10 Dans le règlement provisoire, la Commission a conclu que les importations du biodiesel produit par les requérantes faisaient l'objet d'un dumping, la marge de dumping provisoire s'élevant à 9,6 % et la marge de préjudice provisoire à 26,4 %. En appliquant la règle du droit moindre, elle a fixé le taux de droit antidumping provisoire pour chacune des requérantes à 9,6 %.
11 Le 28 mai 2013, la Commission a communiqué aux requérantes les faits et considérations essentiels sur lesquels reposait l'adoption des mesures antidumping provisoires.
12 Le 1er juillet 2013, les requérantes ont présenté des observations sur les faits et considérations essentiels qui sont mentionnés au point 11 ci-dessus.

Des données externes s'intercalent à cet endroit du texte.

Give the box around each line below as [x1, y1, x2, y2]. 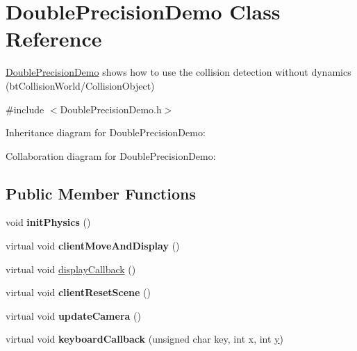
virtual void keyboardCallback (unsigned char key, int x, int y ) [6, 332, 283, 346]
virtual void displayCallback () [6, 261, 136, 276]
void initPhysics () [6, 215, 91, 229]
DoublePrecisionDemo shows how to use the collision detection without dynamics [6, 65, 351, 79]
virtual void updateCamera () [6, 308, 141, 323]
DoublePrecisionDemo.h [60, 101, 162, 116]
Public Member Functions [6, 182, 196, 204]
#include [6, 101, 44, 116]
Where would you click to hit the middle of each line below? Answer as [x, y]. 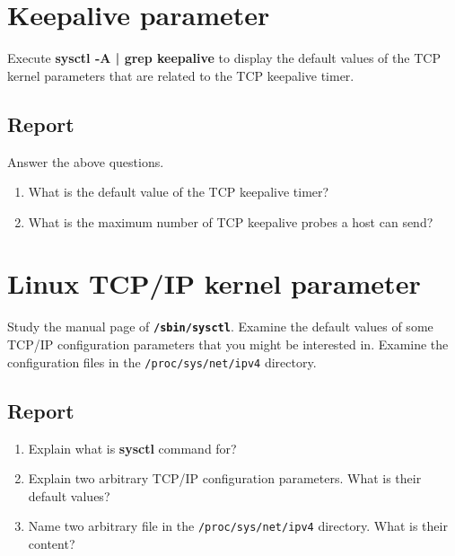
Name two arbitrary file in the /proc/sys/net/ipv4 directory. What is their [238, 526]
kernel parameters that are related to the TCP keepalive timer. [181, 75]
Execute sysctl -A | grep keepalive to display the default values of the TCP [224, 58]
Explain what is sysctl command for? [132, 448]
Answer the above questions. [86, 161]
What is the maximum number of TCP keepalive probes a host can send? [231, 221]
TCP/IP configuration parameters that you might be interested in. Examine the [228, 344]
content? [52, 543]

13 Le 1er octobre 2013, la Commission a informé les requérantes des faits et des considérations essentiels sur la base desquels elle entendait recommander l'institution d'un droit antidumping définitif sur les importations du produit concerné (ci-après l'" information définitive "). Ces dernières ont présenté leurs observations sur l'information définitive le 17 octobre 2013.
14 Le 19 novembre 2013, le Conseil de l'Union européenne a adopté le règlement d'exécution (UE) n° 1194-2013, instituant un droit antidumping définitif et portant perception définitive du droit provisoire institué sur les importations de biodiesel originaire de l'Argentine et de l'Indonésie (JO 2013, L 315, p. 2, ci-après le " règlement attaqué ").
Règlement attaqué
15 Au considérant 28 du règlement attaqué, le Conseil a confirmé les conclusions du règlement provisoire, selon lesquelles la valeur normale du produit similaire était calculée conformément à l'article 2, paragraphes 3 et 6, du règlement de base. À cet égard, le Conseil a indiqué que les ventes intérieures ne pouvaient pas être considérées comme effectuées au cours d'opérations commerciales normales, étant donné que le marché indonésien du biodiesel était fortement réglementé par l'État.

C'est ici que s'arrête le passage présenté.